In conclusion, new derivatives of 2-sulfanylquinazolin-4(3H)-one derivatives were synthesized, and their in vitro cytotoxic activities against normal human cells (WI38) and some human cancer cell lines (MCF-7, MDA-MB-231, HepG2, and HeLa) were evaluated. In comparison to doxorubicin and sunitinib, the evaluated compounds showed weak-to-strong anti-proliferative activities against the tested cancer cell lines. Among the derivatives, compound 5d was the most potent derivative and exhibited broad-spectrum cytotoxicity against all cancer cell lines under investigation. Moreover, compound 5d was the least toxic in the normal human cell line when compared to the other derivatives and doxorubicin. The potential of compound 5d as a muti-targeted kinase inhibitor was investigated in HepG2 cells.
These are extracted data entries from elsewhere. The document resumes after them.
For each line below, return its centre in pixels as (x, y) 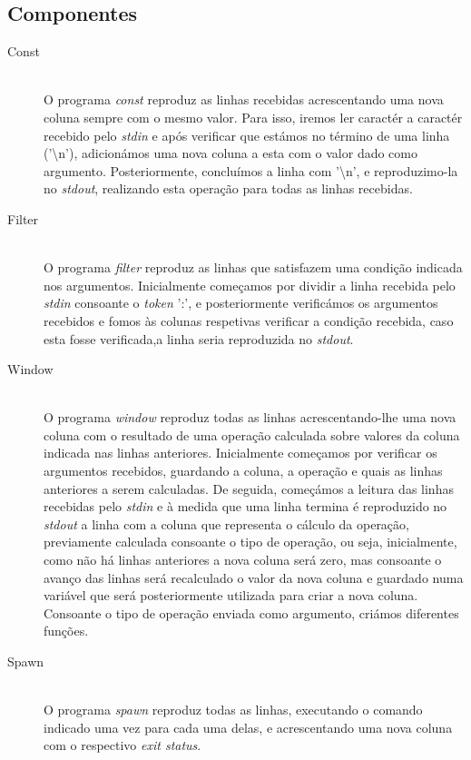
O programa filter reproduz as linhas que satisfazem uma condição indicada (253, 267)
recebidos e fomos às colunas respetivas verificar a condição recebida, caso (249, 320)
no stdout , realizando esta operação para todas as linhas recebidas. (228, 188)
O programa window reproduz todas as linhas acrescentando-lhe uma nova (250, 417)
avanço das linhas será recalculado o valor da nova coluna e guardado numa (254, 577)
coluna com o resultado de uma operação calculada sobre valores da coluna (252, 434)
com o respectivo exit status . (123, 745)
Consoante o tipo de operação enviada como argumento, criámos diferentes (251, 612)

The results revealed inhibitory effects in the nanomolar range against VEGFR2, EGFR, HER2, and CDK2 kinases when compared to the corresponding positive reference. Additionally, the apoptosis induction assessment indicated that compound 5d was able to arrest the cell cycle at the S phase and induced apoptosis 10-fold when compared to untreated HepG2 cells. The induction of apoptosis from compound 5d was associated with its effect on the upregulation of caspase-3, caspase-9, and Bax and the downregulation of Bcl-2 expression. The in silico molecular docking studies showed good binding affinity regarding compound 5d in the ATP binding pocket of the tested kinases when compared to the reference inhibitors. Based on our findings, compound 5d showed promising multi-kinase inhibition and apoptosis induction, which can serve as a lead for the further development of potent cancer therapeutics.